##### DATASET #####

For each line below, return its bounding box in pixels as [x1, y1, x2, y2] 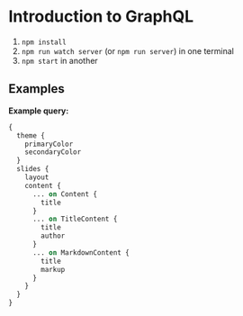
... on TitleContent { [31, 214, 118, 224]
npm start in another [21, 55, 98, 66]
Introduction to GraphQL [8, 6, 194, 27]
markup [40, 265, 66, 274]
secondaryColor [24, 148, 82, 157]
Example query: [8, 105, 69, 116]
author [40, 231, 66, 240]
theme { [16, 131, 46, 140]
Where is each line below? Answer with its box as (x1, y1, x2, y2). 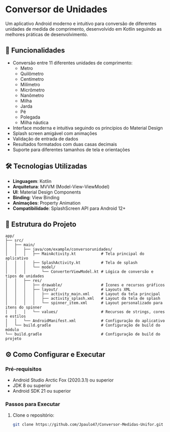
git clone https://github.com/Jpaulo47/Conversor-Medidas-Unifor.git (12, 422, 164, 427)
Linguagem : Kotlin (12, 178, 52, 184)
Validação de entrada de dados (12, 135, 78, 141)
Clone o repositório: (12, 412, 54, 418)
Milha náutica (20, 119, 49, 126)
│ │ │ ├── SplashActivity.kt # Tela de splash (5, 260, 138, 266)
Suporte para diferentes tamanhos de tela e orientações (12, 147, 130, 153)
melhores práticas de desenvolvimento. (5, 31, 88, 37)
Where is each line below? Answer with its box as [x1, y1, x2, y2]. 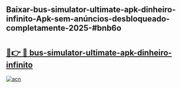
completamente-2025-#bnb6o [6, 23, 122, 33]
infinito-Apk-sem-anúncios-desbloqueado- [6, 14, 170, 24]
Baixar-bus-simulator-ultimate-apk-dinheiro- [6, 5, 176, 15]
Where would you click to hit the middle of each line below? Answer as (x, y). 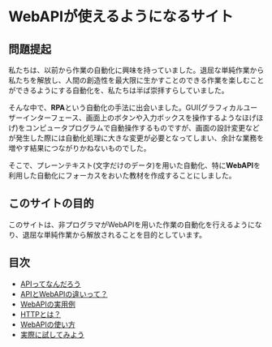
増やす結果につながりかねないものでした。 (80, 148)
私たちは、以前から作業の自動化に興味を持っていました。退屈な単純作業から (136, 70)
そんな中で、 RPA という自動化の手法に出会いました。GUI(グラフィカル (126, 107)
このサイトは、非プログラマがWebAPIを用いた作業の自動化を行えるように (132, 225)
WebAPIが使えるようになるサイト (121, 17)
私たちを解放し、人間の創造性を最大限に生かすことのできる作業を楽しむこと (136, 80)
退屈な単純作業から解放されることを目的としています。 (114, 234)
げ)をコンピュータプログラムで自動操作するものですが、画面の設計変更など (134, 128)
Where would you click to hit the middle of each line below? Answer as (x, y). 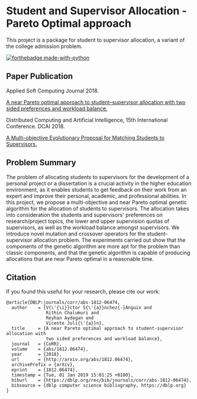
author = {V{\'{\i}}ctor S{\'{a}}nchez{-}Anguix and (82, 308)
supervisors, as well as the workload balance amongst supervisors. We (93, 227)
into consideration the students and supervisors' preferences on (85, 215)
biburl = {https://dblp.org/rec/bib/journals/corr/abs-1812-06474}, (102, 381)
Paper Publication (40, 76)
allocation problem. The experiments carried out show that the (109, 240)
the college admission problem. (44, 46)
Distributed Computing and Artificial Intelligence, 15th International (87, 120)
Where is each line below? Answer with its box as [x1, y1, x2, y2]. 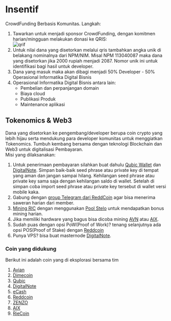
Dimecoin [12, 272, 33, 278]
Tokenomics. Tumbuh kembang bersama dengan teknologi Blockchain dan [5, 141, 162, 147]
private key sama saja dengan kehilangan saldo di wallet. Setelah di [12, 178, 155, 184]
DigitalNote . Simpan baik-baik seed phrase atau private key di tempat [12, 167, 159, 173]
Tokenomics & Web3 [5, 116, 72, 125]
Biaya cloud [20, 90, 45, 96]
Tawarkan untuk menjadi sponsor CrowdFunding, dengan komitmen [12, 30, 156, 36]
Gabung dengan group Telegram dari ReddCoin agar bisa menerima [12, 194, 156, 200]
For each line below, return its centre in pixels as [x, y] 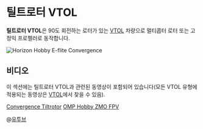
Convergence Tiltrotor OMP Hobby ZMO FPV [63, 106]
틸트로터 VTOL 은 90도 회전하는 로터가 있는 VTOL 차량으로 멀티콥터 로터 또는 [98, 30]
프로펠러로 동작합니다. [44, 38]
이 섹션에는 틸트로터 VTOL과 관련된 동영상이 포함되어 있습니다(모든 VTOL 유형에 [102, 86]
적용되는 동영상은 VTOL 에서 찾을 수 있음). [56, 94]
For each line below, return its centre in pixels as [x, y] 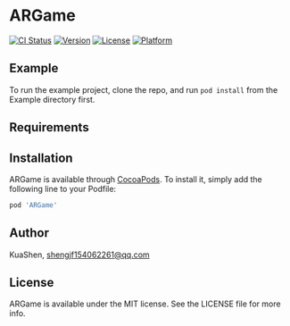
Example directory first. [52, 99]
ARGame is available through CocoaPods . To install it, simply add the [136, 179]
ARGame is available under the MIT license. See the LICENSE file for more [145, 304]
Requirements [49, 127]
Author [29, 233]
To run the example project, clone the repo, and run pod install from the [144, 89]
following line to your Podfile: [63, 188]
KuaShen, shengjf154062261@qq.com [79, 255]
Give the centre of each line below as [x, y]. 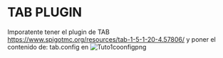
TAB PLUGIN [45, 12]
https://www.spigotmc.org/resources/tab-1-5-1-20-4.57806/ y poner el [111, 39]
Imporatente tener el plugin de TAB [59, 32]
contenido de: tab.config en [48, 47]
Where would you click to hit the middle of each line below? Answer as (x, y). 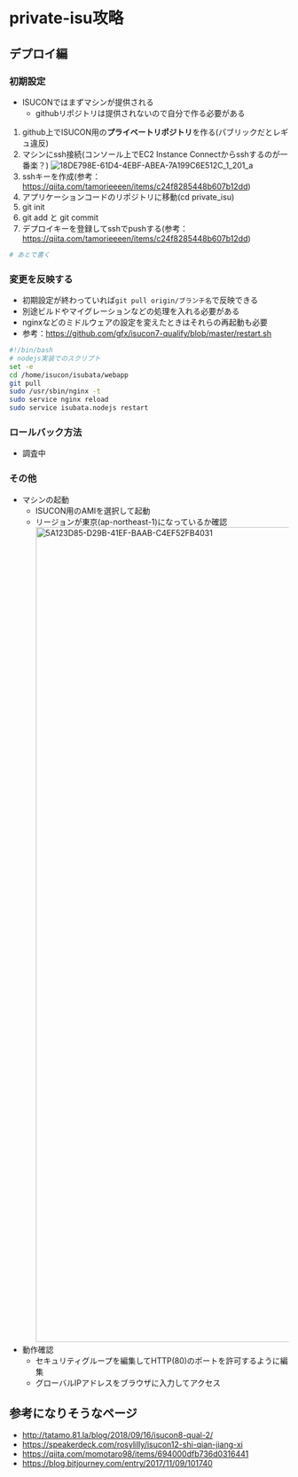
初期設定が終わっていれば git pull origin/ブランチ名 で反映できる (140, 300)
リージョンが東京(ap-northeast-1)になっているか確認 (131, 522)
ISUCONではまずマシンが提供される (88, 102)
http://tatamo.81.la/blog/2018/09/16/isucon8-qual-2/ (118, 1435)
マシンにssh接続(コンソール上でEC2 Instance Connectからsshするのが (151, 154)
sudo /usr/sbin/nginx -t (55, 391)
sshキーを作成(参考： (61, 176)
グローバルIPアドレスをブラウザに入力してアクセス (128, 1383)
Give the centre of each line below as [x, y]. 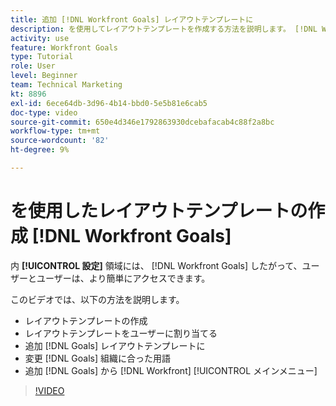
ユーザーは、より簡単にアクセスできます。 [123, 278]
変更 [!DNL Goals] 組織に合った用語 [98, 358]
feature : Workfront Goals [64, 47]
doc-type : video [44, 112]
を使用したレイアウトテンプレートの [159, 211]
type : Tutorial [42, 57]
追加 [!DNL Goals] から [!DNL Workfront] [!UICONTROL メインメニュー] [171, 370]
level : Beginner [44, 76]
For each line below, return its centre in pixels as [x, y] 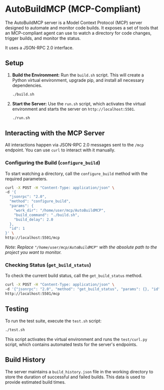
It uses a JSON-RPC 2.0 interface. [39, 48]
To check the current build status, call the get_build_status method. [74, 276]
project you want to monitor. [33, 252]
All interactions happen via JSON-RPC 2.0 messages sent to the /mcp [74, 145]
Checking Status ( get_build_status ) [48, 265]
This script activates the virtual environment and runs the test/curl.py [76, 339]
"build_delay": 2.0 [34, 219]
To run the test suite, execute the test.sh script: [53, 321]
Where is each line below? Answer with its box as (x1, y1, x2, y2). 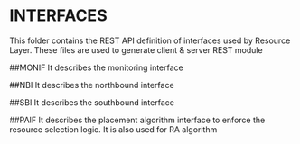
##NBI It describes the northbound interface (9, 79, 174, 90)
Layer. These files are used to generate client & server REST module (9, 44, 264, 55)
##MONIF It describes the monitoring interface (9, 62, 183, 73)
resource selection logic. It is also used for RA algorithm (9, 123, 218, 135)
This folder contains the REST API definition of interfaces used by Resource (9, 35, 291, 46)
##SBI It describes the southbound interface (9, 96, 174, 108)
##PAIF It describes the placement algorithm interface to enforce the (9, 114, 266, 125)
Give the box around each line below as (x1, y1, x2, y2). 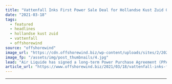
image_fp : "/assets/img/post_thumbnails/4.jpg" (5, 54, 109, 60)
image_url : (5, 50, 29, 55)
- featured (10, 21, 33, 27)
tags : (5, 17, 17, 22)
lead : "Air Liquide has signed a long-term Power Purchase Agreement (5, 60, 157, 65)
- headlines (10, 26, 36, 32)
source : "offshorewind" (5, 45, 56, 50)
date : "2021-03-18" (5, 12, 47, 17)
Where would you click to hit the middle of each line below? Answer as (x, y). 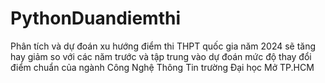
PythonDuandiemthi (95, 18)
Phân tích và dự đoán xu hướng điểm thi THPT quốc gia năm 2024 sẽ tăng (163, 46)
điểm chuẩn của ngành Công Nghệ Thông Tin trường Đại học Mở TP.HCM (162, 67)
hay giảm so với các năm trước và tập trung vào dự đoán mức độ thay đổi (161, 56)

#####

TASK DIRECTIONS: Locate the lines above that hold the word "script". Show every one of them.

FINISHED TASK:
This script activates the virtual environment and runs the test/curl.py [76, 339]
To run the test suite, execute the test.sh script: [53, 321]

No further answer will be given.